RECORD SET:
===============
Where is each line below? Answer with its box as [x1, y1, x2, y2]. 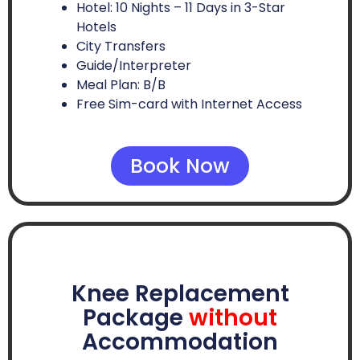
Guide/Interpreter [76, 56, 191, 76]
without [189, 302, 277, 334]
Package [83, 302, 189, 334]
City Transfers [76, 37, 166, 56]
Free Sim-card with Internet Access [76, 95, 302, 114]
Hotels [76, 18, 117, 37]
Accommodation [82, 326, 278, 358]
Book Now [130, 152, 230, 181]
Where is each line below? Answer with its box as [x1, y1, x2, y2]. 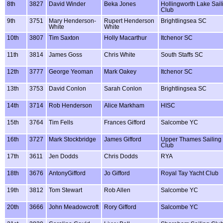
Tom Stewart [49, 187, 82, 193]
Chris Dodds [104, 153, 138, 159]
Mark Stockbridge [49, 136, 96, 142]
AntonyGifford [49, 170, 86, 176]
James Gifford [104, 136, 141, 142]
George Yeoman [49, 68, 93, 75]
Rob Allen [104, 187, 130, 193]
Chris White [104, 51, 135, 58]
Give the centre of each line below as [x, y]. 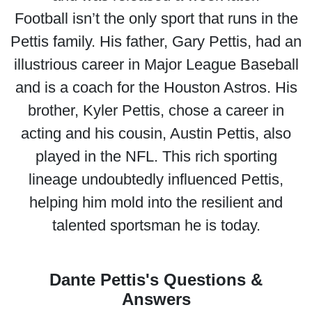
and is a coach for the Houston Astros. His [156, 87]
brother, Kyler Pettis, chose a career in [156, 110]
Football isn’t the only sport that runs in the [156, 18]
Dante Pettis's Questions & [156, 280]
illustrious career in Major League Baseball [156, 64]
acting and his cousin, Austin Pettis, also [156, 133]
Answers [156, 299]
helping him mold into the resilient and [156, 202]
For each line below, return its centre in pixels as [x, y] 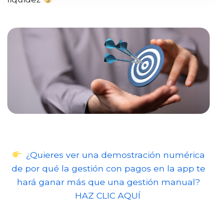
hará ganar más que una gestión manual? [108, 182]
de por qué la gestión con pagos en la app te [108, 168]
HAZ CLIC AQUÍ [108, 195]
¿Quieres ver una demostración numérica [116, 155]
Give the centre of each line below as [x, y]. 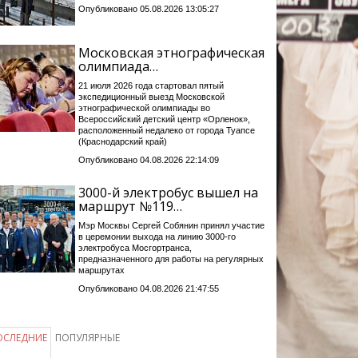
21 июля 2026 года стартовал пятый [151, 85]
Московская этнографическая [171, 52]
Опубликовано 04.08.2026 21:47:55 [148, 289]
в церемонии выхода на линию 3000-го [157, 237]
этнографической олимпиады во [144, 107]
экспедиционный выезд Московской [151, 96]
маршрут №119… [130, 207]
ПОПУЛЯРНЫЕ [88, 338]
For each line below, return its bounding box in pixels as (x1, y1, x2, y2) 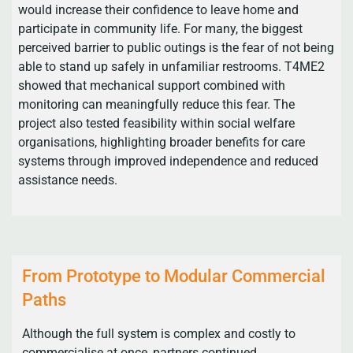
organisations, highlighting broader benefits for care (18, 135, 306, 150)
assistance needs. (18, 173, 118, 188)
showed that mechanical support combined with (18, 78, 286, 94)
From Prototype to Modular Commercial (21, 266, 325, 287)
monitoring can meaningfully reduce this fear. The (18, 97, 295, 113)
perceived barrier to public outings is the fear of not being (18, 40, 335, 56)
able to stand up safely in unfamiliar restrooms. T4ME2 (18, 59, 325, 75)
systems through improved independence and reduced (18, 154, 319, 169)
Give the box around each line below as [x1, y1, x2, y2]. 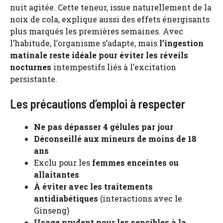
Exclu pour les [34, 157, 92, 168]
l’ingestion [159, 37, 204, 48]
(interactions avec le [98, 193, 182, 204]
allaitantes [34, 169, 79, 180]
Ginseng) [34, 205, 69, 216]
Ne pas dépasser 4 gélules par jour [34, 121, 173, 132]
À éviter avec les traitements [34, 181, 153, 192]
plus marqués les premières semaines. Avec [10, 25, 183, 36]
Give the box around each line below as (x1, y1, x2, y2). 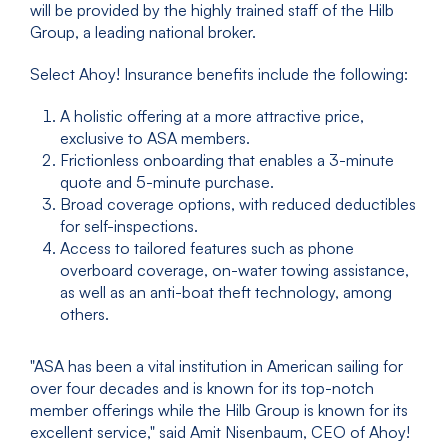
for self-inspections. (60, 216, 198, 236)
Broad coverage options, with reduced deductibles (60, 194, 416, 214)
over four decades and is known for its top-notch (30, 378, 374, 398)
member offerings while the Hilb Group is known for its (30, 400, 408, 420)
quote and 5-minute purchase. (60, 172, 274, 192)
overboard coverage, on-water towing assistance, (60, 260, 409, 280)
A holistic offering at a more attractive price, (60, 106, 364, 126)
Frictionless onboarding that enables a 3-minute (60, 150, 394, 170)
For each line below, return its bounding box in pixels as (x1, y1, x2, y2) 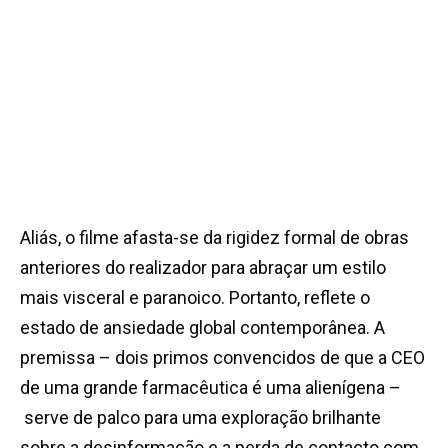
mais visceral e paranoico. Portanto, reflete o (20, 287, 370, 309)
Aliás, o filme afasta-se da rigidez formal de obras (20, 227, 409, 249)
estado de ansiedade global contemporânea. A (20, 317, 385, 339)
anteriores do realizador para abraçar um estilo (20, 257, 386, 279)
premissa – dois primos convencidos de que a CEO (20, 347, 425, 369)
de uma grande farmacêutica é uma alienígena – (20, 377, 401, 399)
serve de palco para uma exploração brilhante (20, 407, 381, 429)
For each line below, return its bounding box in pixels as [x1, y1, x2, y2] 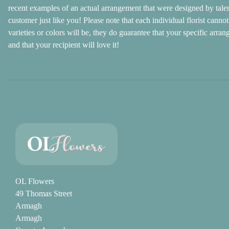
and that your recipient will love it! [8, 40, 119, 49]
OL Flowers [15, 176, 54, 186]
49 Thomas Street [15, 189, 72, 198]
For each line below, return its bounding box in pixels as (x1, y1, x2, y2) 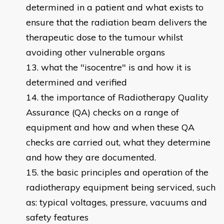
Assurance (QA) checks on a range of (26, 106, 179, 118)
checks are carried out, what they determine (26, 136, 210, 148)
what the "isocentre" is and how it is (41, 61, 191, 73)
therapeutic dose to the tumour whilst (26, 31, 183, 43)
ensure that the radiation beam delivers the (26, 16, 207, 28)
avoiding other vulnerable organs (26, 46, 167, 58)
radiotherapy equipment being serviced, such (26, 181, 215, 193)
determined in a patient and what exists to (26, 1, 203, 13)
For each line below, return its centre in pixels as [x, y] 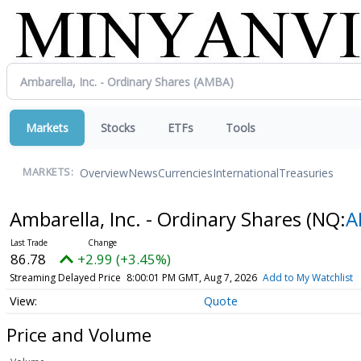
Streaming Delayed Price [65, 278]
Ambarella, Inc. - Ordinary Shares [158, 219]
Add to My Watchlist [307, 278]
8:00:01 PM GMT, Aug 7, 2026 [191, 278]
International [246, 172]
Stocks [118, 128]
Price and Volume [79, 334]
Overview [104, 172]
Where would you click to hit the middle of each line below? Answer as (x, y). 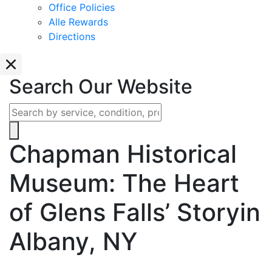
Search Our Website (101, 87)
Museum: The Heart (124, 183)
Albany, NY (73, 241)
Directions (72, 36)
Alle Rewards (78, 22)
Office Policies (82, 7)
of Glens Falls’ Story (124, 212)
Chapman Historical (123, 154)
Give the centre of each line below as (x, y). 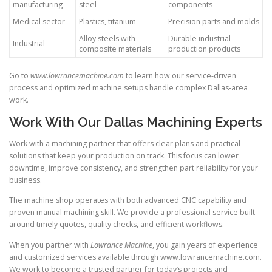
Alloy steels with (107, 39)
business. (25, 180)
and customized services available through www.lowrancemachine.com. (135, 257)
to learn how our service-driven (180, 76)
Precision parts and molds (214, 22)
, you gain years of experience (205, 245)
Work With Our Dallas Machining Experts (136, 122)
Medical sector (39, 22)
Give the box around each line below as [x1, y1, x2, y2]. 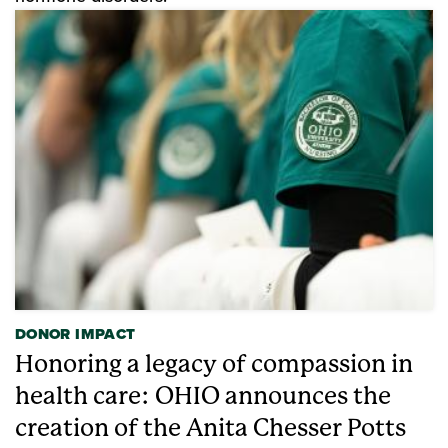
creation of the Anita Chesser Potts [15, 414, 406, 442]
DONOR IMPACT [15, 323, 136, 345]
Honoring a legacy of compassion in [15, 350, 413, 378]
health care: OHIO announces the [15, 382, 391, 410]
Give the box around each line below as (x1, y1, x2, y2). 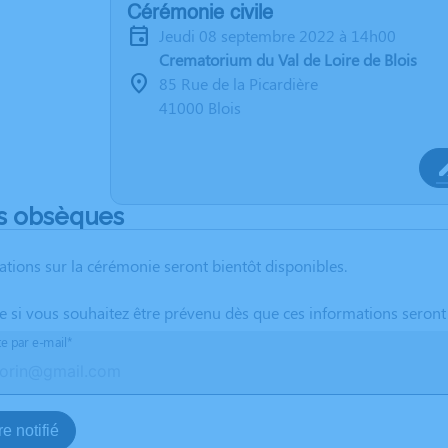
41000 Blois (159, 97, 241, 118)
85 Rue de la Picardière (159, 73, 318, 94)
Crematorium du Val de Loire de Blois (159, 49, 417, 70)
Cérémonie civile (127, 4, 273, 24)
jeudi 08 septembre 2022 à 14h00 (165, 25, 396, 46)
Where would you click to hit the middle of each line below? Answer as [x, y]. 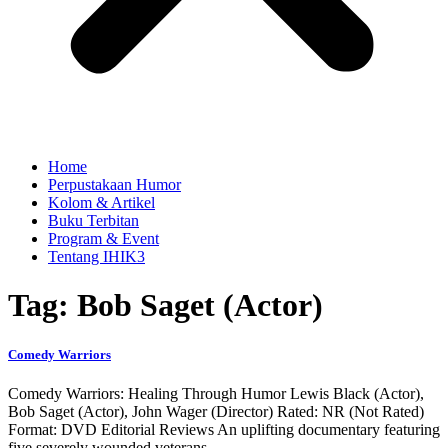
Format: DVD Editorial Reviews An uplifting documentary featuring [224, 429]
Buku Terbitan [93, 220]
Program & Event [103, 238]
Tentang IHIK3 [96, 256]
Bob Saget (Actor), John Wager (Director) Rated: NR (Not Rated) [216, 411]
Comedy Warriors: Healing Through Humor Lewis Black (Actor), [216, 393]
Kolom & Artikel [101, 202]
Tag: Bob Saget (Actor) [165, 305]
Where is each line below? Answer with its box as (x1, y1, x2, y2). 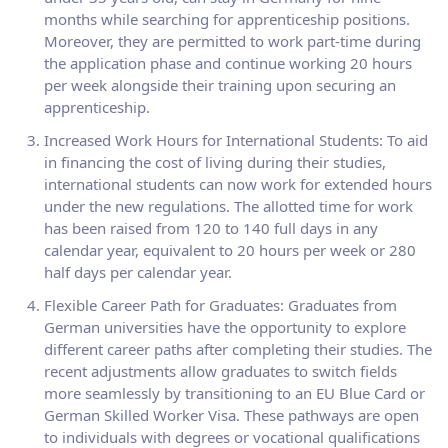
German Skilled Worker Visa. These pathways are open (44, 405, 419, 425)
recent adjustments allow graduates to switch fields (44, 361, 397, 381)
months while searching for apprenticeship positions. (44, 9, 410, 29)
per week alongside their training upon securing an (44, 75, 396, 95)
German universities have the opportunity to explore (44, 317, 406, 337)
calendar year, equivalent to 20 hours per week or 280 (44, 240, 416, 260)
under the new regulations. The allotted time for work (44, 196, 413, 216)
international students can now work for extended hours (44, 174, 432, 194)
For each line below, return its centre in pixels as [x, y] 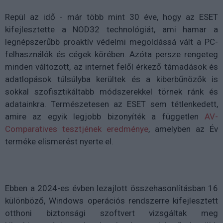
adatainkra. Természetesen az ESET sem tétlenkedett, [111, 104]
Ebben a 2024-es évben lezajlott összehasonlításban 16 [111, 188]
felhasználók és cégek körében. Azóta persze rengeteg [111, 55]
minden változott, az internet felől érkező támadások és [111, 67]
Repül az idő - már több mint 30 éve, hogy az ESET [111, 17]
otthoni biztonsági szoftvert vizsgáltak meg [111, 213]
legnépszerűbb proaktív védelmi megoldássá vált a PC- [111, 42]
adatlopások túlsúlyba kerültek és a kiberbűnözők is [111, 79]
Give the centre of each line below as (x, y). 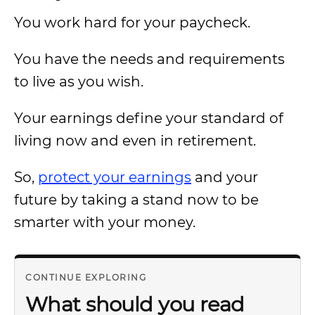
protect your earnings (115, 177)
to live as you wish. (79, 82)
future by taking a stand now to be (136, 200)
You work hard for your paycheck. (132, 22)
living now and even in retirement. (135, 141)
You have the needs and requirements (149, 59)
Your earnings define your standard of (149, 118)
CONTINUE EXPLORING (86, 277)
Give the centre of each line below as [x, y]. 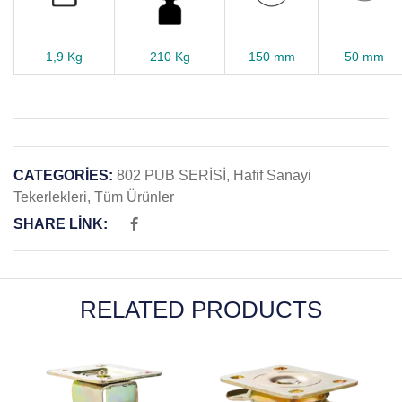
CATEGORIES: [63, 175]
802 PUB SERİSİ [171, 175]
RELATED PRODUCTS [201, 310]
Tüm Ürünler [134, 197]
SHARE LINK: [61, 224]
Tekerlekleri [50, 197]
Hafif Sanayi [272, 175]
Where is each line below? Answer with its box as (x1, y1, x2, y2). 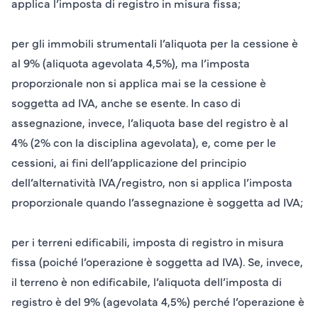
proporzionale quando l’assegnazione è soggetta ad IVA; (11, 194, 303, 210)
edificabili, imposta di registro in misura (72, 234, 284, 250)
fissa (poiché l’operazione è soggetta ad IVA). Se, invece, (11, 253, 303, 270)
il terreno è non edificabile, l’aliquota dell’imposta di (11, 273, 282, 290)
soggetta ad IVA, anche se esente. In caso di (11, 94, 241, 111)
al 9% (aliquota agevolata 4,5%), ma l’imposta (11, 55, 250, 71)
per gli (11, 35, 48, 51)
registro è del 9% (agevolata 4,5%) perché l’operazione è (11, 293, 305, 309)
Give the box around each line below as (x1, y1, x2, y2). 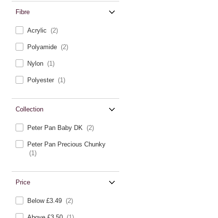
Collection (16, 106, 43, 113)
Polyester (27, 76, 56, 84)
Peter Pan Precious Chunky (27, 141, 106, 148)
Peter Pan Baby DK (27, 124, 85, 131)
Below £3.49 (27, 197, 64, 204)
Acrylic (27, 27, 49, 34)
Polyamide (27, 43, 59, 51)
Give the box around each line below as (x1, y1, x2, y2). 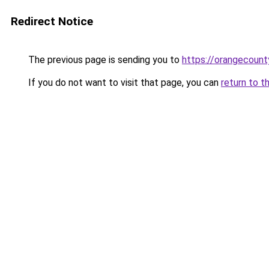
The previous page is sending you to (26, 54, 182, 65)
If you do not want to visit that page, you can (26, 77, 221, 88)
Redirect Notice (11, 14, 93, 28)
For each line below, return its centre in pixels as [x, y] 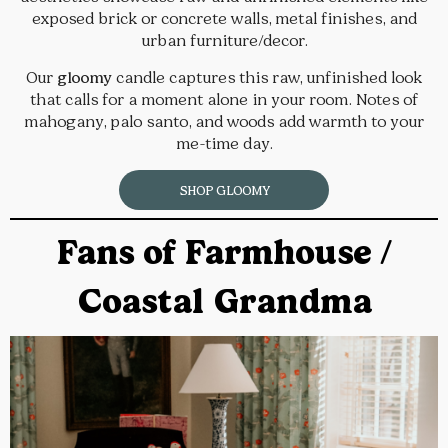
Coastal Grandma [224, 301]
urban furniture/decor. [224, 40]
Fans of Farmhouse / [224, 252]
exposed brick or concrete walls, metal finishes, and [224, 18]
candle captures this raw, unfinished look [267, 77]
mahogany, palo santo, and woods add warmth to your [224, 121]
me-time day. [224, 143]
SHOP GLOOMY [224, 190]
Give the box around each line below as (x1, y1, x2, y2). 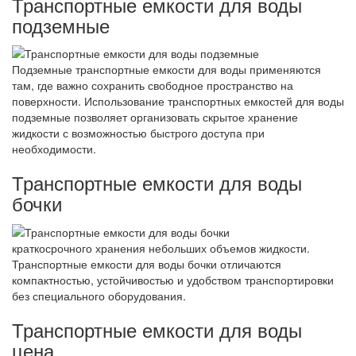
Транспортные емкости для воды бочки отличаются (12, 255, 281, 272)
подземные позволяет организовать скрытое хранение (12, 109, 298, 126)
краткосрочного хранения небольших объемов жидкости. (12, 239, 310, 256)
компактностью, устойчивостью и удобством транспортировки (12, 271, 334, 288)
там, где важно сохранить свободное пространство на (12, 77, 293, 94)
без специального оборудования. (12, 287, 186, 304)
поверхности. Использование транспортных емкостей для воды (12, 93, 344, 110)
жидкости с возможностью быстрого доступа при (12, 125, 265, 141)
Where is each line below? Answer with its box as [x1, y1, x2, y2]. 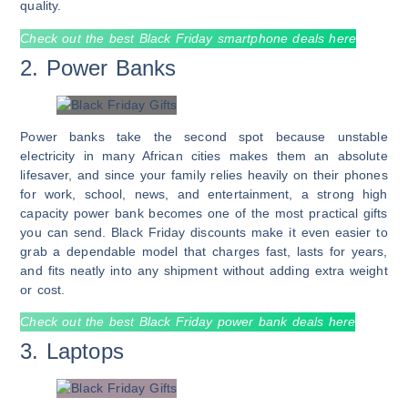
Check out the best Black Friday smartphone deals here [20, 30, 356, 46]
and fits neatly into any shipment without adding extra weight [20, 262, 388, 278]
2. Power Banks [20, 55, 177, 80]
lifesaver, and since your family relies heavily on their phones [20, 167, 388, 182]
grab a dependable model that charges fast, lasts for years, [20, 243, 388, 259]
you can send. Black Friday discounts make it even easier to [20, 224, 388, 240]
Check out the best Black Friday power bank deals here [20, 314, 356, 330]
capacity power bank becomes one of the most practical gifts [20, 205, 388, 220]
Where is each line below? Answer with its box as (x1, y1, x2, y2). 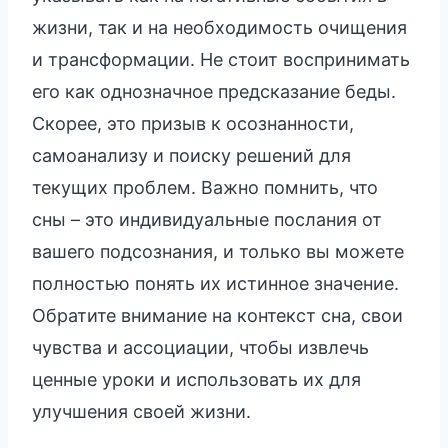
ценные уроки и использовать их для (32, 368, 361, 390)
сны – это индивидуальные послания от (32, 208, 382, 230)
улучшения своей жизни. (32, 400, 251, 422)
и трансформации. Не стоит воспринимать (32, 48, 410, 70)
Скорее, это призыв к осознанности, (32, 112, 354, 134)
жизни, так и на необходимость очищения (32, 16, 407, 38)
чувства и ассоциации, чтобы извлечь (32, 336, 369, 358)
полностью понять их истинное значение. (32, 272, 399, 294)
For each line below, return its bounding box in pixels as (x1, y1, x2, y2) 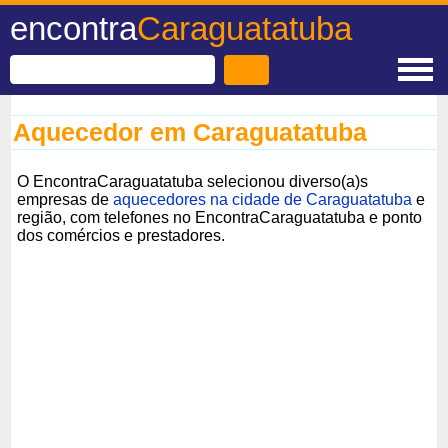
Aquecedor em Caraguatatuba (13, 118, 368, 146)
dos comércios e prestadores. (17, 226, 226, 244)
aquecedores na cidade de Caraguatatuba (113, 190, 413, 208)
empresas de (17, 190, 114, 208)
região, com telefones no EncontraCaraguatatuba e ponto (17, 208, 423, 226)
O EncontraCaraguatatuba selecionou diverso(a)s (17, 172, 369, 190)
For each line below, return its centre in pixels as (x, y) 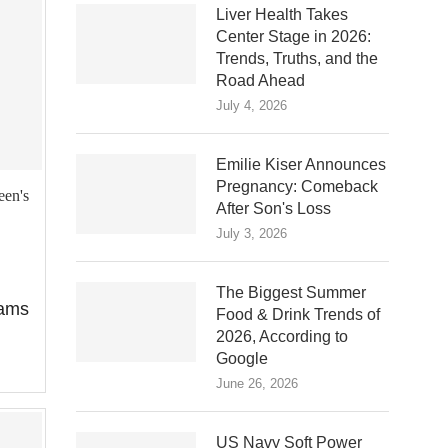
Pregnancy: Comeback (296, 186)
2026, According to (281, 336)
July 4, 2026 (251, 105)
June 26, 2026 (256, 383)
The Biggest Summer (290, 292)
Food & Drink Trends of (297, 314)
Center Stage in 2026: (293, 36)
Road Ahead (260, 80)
===============
YOUR TASK: Copy back exactly the lines above from the one containing "Answer as [x, y]." through the one containing "German Skilled Worker", and leave every picture behind.

EXPECTED ANSWER:
Where would you click to hit the middle of each line below? Answer as [x, y]. 
Format: DVD Editorial Reviews An uplifting documentary featuring [224, 429]
Buku Terbitan [93, 220]
Program & Event [103, 238]
Tentang IHIK3 [96, 256]
Bob Saget (Actor), John Wager (Director) Rated: NR (Not Rated) [216, 411]
Comedy Warriors: Healing Through Humor Lewis Black (Actor), [216, 393]
Kolom & Artikel [101, 202]
Tag: Bob Saget (Actor) [165, 305]
Where is each line below? Answer with its box as (x1, y1, x2, y2). 
German Skilled Worker Visa. These pathways are open (44, 405, 419, 425)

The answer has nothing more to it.